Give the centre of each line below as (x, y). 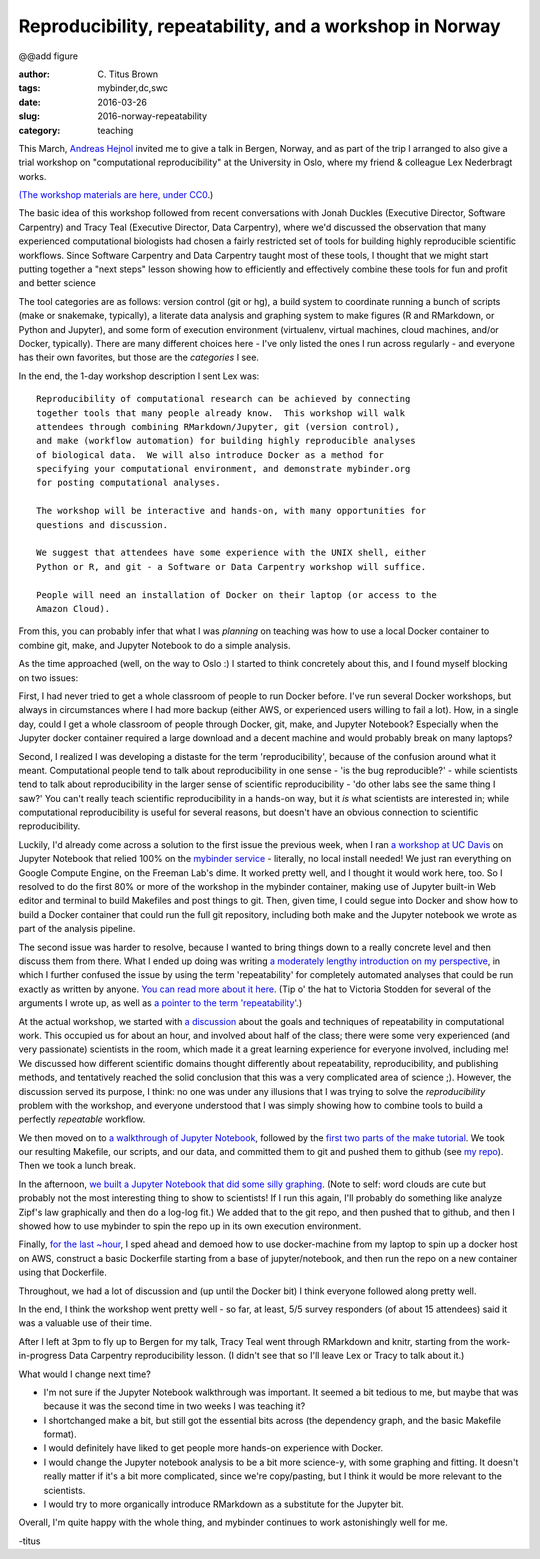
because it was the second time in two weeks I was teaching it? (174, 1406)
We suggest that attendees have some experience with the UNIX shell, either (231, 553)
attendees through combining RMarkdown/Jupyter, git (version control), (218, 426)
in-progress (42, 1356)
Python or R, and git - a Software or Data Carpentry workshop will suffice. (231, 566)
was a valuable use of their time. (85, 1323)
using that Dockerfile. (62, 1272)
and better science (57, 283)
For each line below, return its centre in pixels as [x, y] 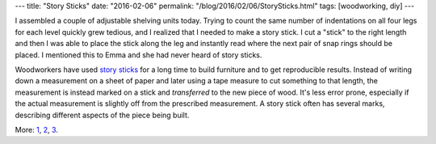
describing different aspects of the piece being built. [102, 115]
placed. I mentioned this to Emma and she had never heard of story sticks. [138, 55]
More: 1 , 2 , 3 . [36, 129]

◆ ◆ ◆ ◆ ◆ ◆ ◆

--- What the task requires ---
Reprint the listing above verbatim but drop the images.

--- Exercise result ---
Give the centre of each line below as (x, y). 
because it was the second time in two weeks I was teaching it? (174, 1406)
We suggest that attendees have some experience with the UNIX shell, either (231, 553)
attendees through combining RMarkdown/Jupyter, git (version control), (218, 426)
in-progress (42, 1356)
Python or R, and git - a Software or Data Carpentry workshop will suffice. (231, 566)
was a valuable use of their time. (85, 1323)
using that Dockerfile. (62, 1272)
and better science (57, 283)
For each line below, return its centre in pixels as [x, y] 
describing different aspects of the piece being built. [102, 115]
placed. I mentioned this to Emma and she had never heard of story sticks. [138, 55]
More: 1 , 2 , 3 . [36, 129]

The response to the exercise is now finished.